日本美を守り伝える「紡ぐプロジェクト」公式サイト

2023.6.9

【修理リポート】重要文化財「八瀬童子関係資料」(京都・八瀬童子会蔵) 材料の紙調査、補修紙選定 

「紡ぐプロジェクト」23年度修理助成 貴重な宝 後世に

今年度〔2023年度〕の「紡ぐプロジェクト」助成対象となった重要文化財3件の修理が始まった。剥落はくらくのおそれや虫食いなどの劣化を食い止めるため、数年にわたって慎重に作業を進める予定だ。

虫食いなどによる損傷を確認

重要文化財「八瀬童子やせどうじ関係資料」(八瀬童子会蔵)は〔2023年〕5月、修理のため京都国立博物館の文化財保存修理所に搬入された。

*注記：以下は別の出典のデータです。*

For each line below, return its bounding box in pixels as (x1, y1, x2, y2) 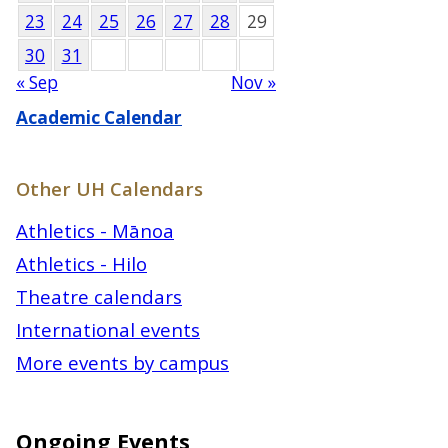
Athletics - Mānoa (16, 218, 174, 244)
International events (16, 317, 200, 343)
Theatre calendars (16, 284, 182, 310)
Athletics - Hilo (16, 251, 147, 277)
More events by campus (16, 350, 229, 376)
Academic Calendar (16, 106, 182, 130)
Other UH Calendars (16, 176, 203, 202)
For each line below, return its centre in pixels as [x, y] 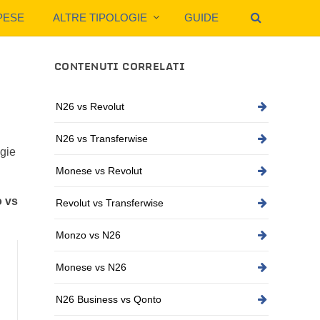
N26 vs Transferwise [102, 139]
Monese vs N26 [91, 267]
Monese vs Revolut [99, 171]
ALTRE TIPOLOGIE [100, 17]
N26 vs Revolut [90, 106]
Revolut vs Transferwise [110, 203]
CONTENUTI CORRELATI [120, 67]
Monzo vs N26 [88, 235]
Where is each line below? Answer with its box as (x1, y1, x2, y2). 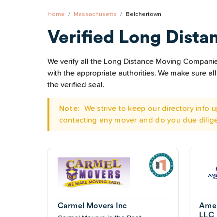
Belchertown (125, 11, 161, 17)
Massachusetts (74, 11, 117, 17)
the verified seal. (47, 81, 104, 89)
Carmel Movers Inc (57, 201, 127, 210)
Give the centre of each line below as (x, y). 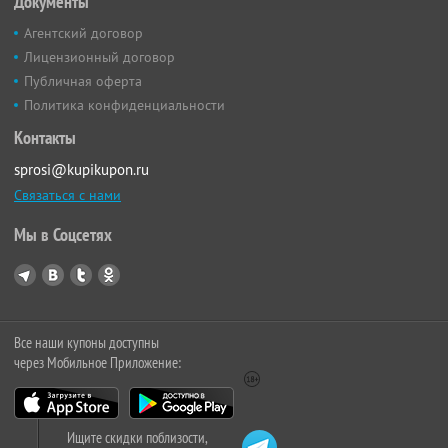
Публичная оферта (83, 81)
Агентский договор (83, 33)
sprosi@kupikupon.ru (81, 169)
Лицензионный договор (99, 57)
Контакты (45, 137)
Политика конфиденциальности (124, 105)
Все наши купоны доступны (86, 342)
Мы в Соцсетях (63, 234)
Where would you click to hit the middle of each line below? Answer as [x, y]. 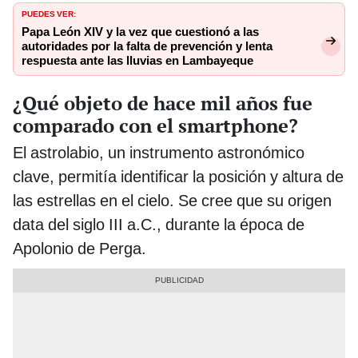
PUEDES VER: [49, 13]
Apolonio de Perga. [80, 248]
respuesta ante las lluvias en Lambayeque [137, 61]
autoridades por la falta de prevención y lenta [147, 47]
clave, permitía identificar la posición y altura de [178, 176]
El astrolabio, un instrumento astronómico [159, 152]
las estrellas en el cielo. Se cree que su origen [172, 200]
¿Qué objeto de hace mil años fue [163, 103]
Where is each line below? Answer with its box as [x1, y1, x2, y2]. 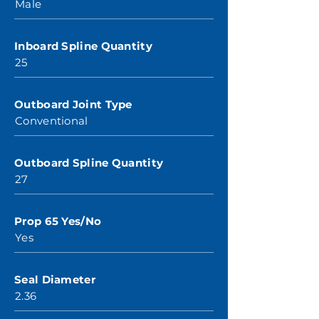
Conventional [15, 114, 88, 127]
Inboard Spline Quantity [14, 39, 152, 53]
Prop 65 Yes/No [14, 214, 102, 228]
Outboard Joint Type [14, 98, 132, 111]
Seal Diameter [14, 273, 95, 286]
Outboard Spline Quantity [14, 156, 164, 169]

比叡山の麓の集落で暮らす「八瀬童子」は延暦寺に対して税を納め、実務労働を負担した。一方、南北朝動乱で後醍醐天皇が延暦寺に逃避する際にも協力したとされるなど、朝廷とも深い関係を持ち、税の免除などの特権が与えられた。関係資料は、こうした歴史を伝える古文書や装束類で、2010年に重要文化財に指定された。

寄託先の京都市歴史資料館(同市上京区)で、文化庁の担当者、修理を手がける「修美」が、税の免除などを伝える歴代の天皇の命令を記した文書・綸旨りんじや京都所司代の下知状など43点の状態を確認。京都国立博物館内の修美の工房に運ばれた。

搬出を待つ「八瀬童子関係資料」

5年間の予定で、材料の紙を1点ずつ調査し、それに合った補修用の紙を用意して修理を進める。市歴史資料館歴史調査員の松中博さんは「いずれも八瀬の歴史を伝える上で欠かせない資料。修理が進められることに感謝している」と話していた。

紡ぐプロジェクトとは

国宝や重要文化財、皇室ゆかりの名品、伝統文化、技術などを保存、継承していく官民連携の取り組み。文化庁、宮内庁、読売新聞社が2018年に開始した。展覧会の収益の一部や、企業からの協賛金などを活用し、文化財の修理を助成し永続的な「保存・修理・公開」のサイクル構築を目指す。これらの文化財の魅力や修理作業の経過に加えて、次世代に伝える伝統芸能、工芸の技術などを、紙面やサイトを通じて国内外へ情報発信している。